El Salvador is living through a desperate hour, and everything suggests that this terrible crisis requires a response that is equally extraordinary if not miraculous. Archbishop Romero was the most dynamic leader in Salvadoran history and he was also an outstanding peacemaker. He held off the start of the civil war through his sole and frantic efforts, so that his death unleashed all-out war. Archbishop Romero was, according to the decree of beatification issued by Pope Francis, a “Heroic witness of the Kingdom of God—Kingdom of justice, brotherhood and peace.” He was nominated for the Nobel Peace Prize. But the peace of Archbishop Romero was not a romantic and sugary peace of strolling hand in hand down the boulevard. The Brazilian poet bishop Dom Pedro Casaldáliga described him well when he called him “Romero of the almost impossible peace” in a land of conflict. Romero himself speaks of “the peace that could have been and the peace that has been lost [and] will not be restored until there is justice.”
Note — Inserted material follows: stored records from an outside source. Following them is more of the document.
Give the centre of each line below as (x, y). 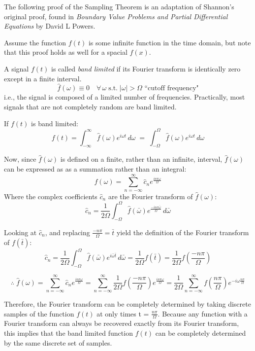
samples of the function (39, 313)
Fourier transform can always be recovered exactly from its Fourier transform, (122, 323)
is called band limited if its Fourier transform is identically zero (146, 68)
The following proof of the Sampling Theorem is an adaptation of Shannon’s (119, 6)
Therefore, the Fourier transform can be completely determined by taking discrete (127, 304)
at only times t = (123, 313)
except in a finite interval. (43, 78)
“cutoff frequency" (172, 88)
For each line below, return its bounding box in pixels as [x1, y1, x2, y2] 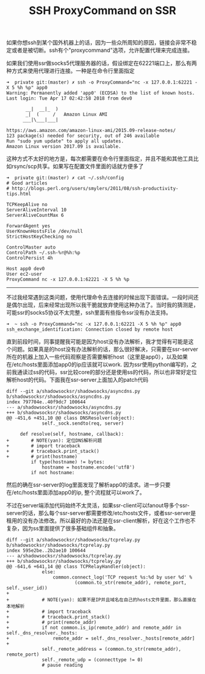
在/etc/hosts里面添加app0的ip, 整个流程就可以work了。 [6, 489, 145, 496]
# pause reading [41, 662, 84, 669]
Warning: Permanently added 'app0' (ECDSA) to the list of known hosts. [6, 90, 195, 97]
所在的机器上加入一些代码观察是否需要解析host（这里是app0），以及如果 [6, 353, 188, 361]
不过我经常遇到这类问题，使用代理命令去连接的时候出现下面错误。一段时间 [6, 294, 193, 301]
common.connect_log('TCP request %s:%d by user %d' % [52, 574, 192, 581]
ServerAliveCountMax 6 [6, 212, 64, 219]
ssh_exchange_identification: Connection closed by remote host [6, 326, 173, 333]
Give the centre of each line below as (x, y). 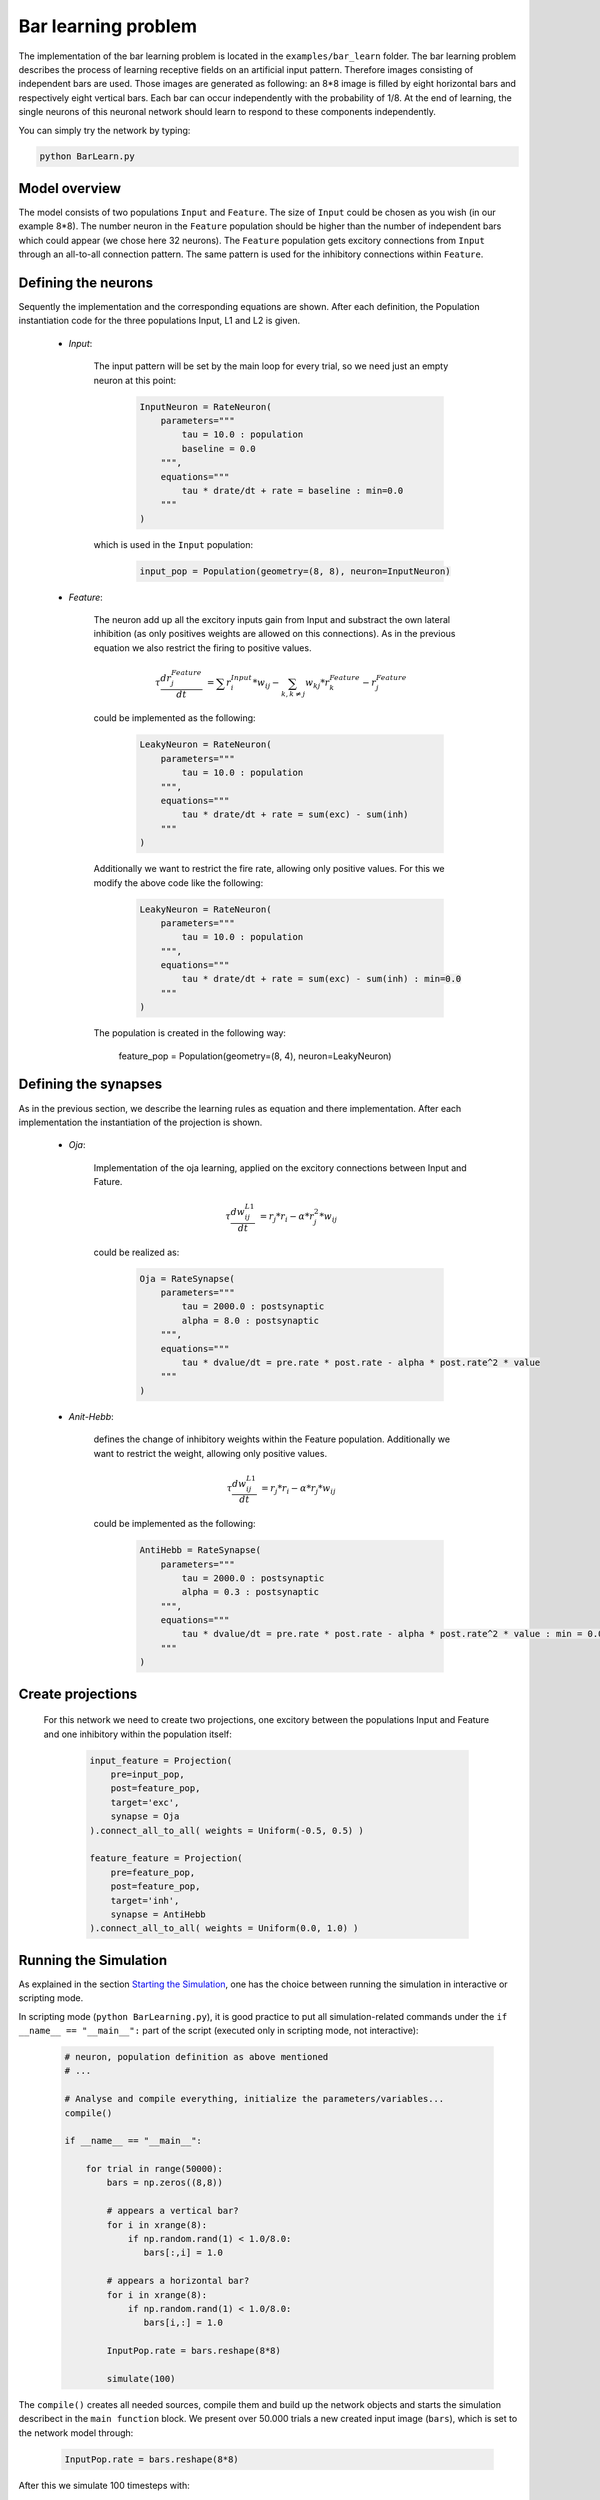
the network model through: (76, 2432)
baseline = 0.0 (219, 448)
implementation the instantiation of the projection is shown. (140, 1122)
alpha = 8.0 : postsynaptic (250, 1320)
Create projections (78, 1693)
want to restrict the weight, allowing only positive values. (210, 1453)
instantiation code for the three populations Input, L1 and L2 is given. (159, 321)
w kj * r (317, 684)
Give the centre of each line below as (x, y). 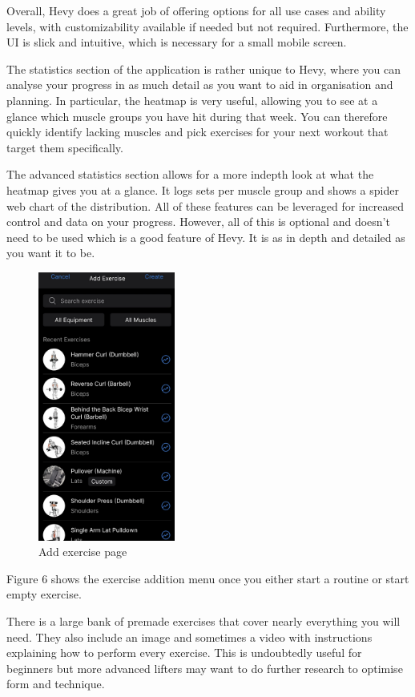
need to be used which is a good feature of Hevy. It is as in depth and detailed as (206, 237)
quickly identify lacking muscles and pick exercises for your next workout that (197, 132)
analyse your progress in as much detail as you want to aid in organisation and (200, 85)
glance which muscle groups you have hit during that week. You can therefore (197, 116)
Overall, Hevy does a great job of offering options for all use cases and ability (196, 10)
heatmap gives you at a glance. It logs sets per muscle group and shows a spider (203, 189)
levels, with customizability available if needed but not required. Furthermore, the (207, 26)
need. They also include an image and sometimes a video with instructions (189, 637)
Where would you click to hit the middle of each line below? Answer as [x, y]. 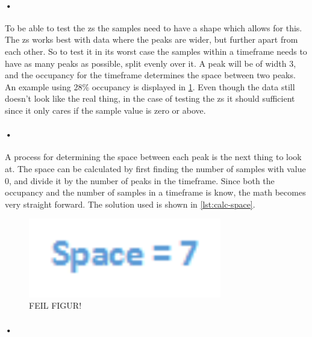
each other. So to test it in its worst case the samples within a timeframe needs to [156, 51]
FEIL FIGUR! [55, 305]
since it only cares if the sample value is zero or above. [105, 110]
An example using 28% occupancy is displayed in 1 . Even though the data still [150, 86]
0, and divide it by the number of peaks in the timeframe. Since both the [140, 180]
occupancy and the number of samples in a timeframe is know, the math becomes [155, 192]
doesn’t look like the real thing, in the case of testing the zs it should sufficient [150, 98]
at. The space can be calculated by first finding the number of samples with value [155, 168]
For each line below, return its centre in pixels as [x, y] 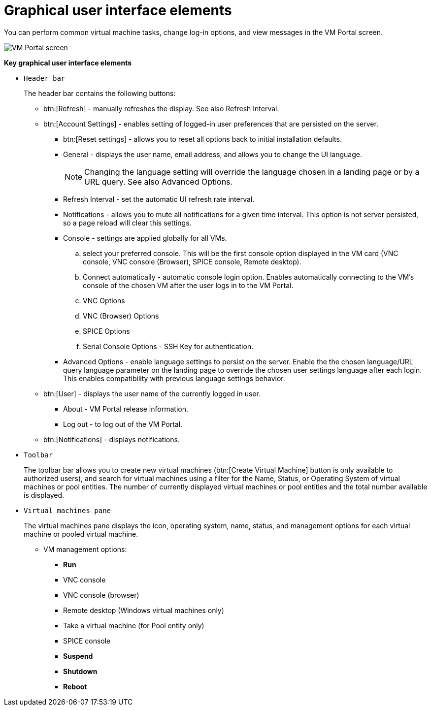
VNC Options [104, 300]
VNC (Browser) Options [121, 316]
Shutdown [80, 671]
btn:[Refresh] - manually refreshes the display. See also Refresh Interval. [161, 108]
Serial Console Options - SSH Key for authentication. [168, 346]
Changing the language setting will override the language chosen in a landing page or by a [252, 172]
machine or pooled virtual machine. [81, 534]
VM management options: [85, 549]
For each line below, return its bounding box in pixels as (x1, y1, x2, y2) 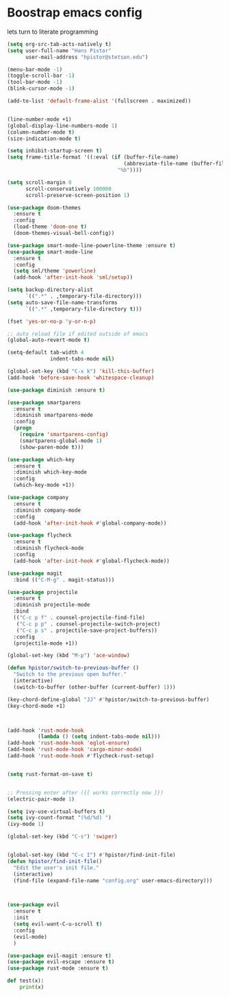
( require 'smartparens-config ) (19, 431, 109, 438)
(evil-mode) (13, 933, 48, 940)
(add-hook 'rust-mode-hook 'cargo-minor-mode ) (7, 746, 142, 753)
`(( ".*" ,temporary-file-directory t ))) (25, 306, 142, 312)
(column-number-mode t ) (7, 128, 75, 135)
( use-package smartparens (7, 399, 81, 406)
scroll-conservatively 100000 (25, 185, 112, 192)
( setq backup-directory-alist (7, 286, 94, 293)
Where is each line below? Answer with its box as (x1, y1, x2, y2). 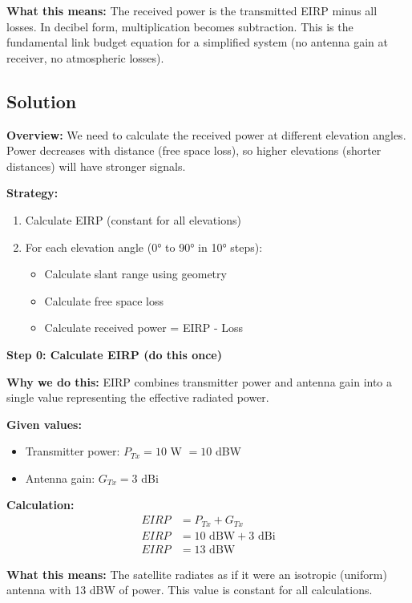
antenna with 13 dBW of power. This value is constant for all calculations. (6, 581, 373, 598)
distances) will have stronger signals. (6, 157, 186, 174)
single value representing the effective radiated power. (6, 389, 269, 406)
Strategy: (6, 184, 59, 201)
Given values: (6, 415, 82, 432)
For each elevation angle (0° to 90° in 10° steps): (25, 238, 263, 255)
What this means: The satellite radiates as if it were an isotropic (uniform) (6, 565, 387, 582)
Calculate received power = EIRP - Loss (44, 319, 244, 336)
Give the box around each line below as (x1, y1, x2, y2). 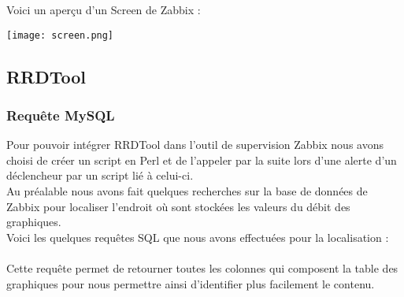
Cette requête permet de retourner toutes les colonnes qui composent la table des (6, 260, 398, 276)
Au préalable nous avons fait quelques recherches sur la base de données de (6, 183, 368, 199)
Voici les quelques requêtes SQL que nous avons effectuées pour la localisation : (6, 228, 389, 245)
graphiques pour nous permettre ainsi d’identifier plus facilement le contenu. (6, 275, 375, 291)
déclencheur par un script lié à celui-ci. (6, 167, 194, 184)
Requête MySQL (6, 105, 115, 124)
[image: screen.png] (6, 29, 114, 41)
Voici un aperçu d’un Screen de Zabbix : (6, 2, 201, 17)
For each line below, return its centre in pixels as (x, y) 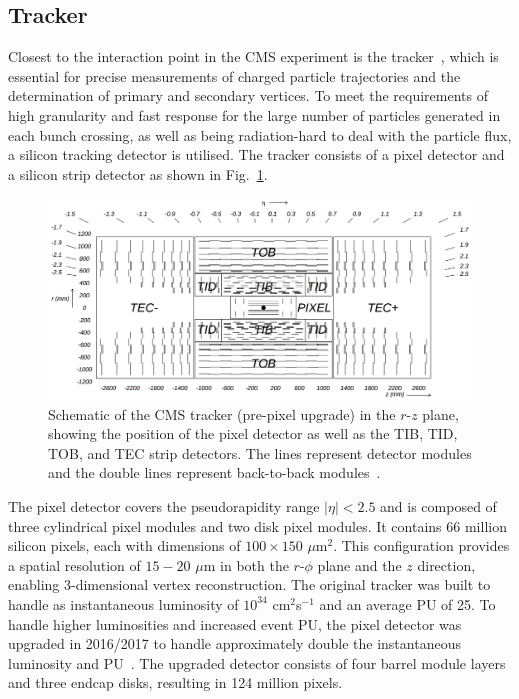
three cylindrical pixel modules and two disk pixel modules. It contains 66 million (257, 525)
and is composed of (438, 505)
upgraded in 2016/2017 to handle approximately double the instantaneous (234, 643)
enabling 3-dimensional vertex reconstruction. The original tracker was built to (249, 584)
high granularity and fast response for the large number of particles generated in (254, 114)
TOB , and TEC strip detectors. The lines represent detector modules (260, 452)
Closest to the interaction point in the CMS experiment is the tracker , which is (253, 56)
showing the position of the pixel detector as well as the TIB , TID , (253, 433)
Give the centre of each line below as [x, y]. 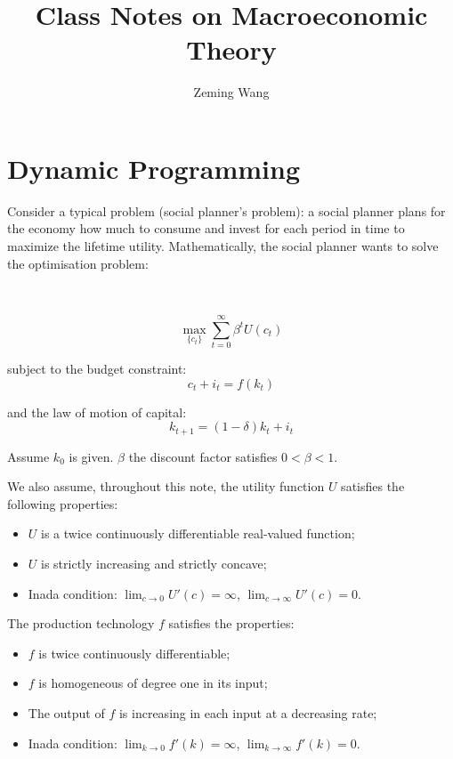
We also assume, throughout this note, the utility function [166, 486]
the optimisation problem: [78, 263]
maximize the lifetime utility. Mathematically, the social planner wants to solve [223, 246]
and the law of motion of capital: [97, 412]
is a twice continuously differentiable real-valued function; [198, 533]
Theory [231, 49]
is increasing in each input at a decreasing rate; [248, 712]
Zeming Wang [231, 92]
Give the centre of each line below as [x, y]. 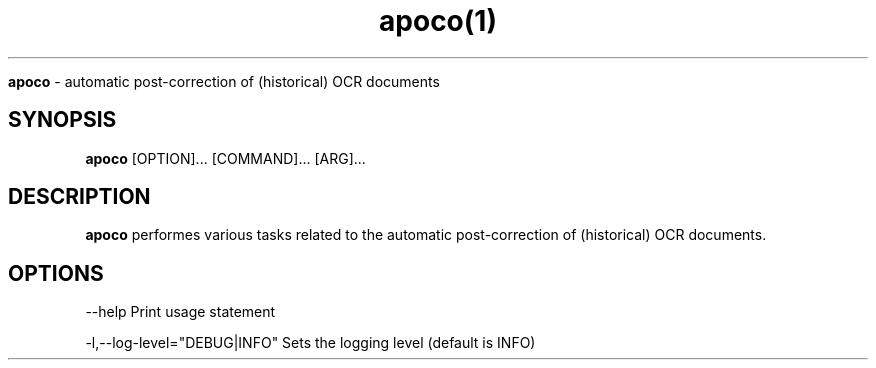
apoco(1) [438, 21]
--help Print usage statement [180, 312]
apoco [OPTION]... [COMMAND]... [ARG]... [225, 158]
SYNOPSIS [62, 120]
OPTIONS [56, 273]
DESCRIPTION [79, 197]
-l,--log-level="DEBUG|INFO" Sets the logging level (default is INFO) [310, 343]
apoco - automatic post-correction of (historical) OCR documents [224, 81]
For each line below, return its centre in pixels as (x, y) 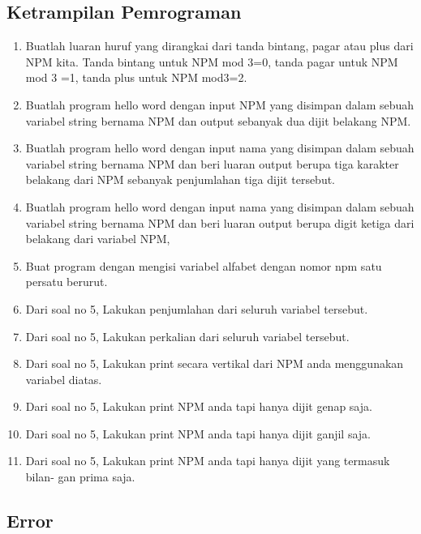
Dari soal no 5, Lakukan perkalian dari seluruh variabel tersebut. (187, 336)
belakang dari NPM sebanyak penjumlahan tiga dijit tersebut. (180, 179)
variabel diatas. (64, 379)
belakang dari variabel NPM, (98, 239)
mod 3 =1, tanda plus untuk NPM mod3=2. (136, 77)
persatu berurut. (67, 282)
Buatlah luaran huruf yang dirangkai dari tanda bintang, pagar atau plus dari (219, 46)
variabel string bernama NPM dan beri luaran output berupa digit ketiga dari (220, 222)
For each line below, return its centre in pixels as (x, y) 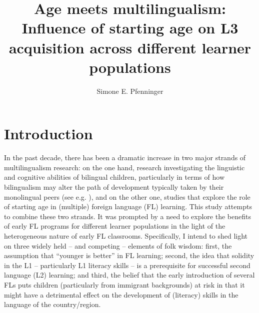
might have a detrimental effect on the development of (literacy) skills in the (121, 294)
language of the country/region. (52, 304)
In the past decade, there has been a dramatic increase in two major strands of (125, 157)
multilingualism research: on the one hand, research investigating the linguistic (124, 167)
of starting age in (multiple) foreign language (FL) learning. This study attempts (128, 206)
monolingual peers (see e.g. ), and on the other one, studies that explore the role (127, 196)
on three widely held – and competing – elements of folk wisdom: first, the (118, 245)
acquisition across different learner (130, 47)
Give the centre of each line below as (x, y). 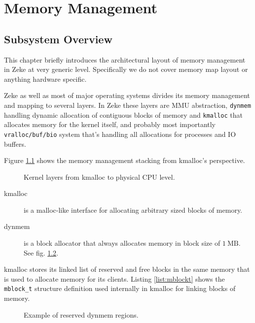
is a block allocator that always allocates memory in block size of (122, 243)
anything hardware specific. (45, 79)
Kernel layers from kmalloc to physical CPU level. (99, 177)
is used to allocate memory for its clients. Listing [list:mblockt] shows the (114, 278)
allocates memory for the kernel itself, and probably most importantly (110, 124)
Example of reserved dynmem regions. (81, 314)
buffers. (15, 144)
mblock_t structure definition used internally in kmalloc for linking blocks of (120, 288)
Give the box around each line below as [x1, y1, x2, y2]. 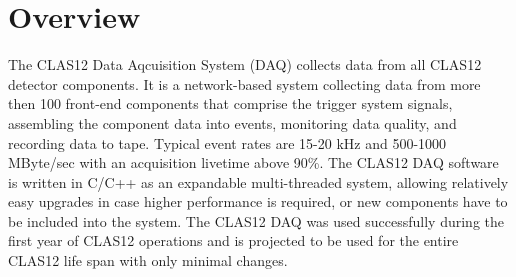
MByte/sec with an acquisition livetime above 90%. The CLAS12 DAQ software [8, 152, 499, 173]
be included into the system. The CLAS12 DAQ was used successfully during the [8, 210, 504, 231]
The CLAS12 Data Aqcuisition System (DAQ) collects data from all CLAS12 [8, 54, 482, 75]
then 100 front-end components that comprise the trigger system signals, [8, 93, 453, 114]
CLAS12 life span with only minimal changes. [8, 250, 288, 271]
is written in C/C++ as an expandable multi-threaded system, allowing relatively [8, 171, 509, 192]
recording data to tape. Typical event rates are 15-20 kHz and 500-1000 [8, 132, 447, 153]
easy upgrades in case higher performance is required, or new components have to [8, 191, 508, 212]
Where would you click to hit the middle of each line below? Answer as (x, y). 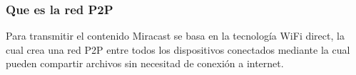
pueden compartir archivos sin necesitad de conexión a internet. (145, 63)
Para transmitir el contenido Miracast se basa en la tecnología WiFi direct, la (175, 36)
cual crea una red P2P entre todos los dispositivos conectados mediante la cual (178, 49)
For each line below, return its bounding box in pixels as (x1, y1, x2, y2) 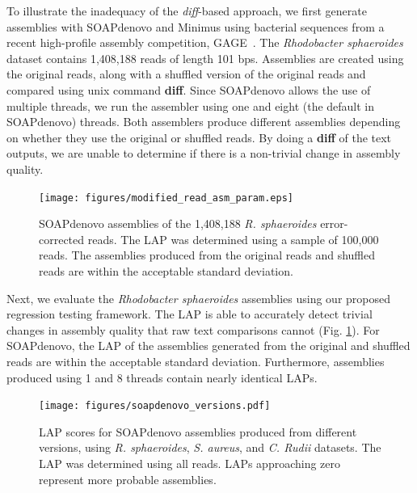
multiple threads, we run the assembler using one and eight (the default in (6, 97, 375, 114)
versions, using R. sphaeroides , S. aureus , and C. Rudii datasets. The (39, 439, 381, 456)
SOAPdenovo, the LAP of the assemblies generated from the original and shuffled (6, 337, 411, 354)
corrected (39, 230, 85, 247)
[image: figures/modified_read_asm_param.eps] (39, 192, 293, 204)
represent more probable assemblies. (39, 470, 217, 487)
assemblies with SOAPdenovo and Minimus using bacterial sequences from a (6, 18, 385, 35)
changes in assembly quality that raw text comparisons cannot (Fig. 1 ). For (6, 321, 380, 338)
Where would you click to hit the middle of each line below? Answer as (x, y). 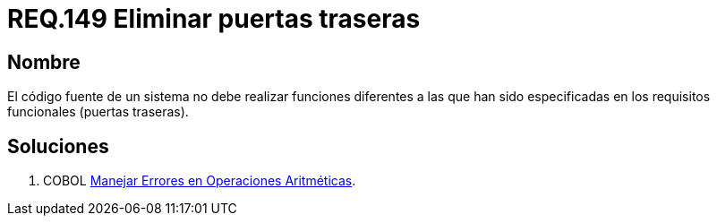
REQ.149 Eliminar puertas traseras (214, 19)
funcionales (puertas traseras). (98, 112)
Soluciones (58, 146)
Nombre (44, 62)
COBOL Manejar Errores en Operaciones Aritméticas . (200, 181)
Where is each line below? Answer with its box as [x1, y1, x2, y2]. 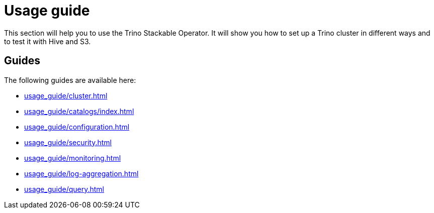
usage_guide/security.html [24, 138, 112, 147]
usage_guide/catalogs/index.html [24, 106, 134, 116]
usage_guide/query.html [24, 184, 104, 193]
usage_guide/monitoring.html [24, 153, 121, 162]
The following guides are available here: [4, 75, 136, 84]
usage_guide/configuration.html [24, 122, 130, 131]
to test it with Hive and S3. [4, 37, 91, 46]
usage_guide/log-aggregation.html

That is to say, Archbishop Romero specialized in hand-crafting peace when there was no raw material available to do so. If anyone can teach us how to find peace when all roads seem to be closed off, he is the one that can give us the inspiration to find solutions and free ourselves from this impasse in which we find no exits. Moreover, Archbishop Romero prophesied that we would find ourselves in this stretch at this time. “What’s coming is going to be terrible,” he told his brother, “no one can stop the war now.” With a chilling vision of the future, he went on to say, “but the worst thing is what comes after the war.” In a homily he explained the reasons: “The names for the violence will change, but there will always be violence as long as we do not change the roots that cause this violence and so many other horrible things that occur daily in our nation.”
To erect a Romero-like response to these challenges, we might think of the broad appeals to the various sectors that Romero made, such as the ones at the end of the homily for March 16, 1980, intended to desperately keep the peace and avoid war.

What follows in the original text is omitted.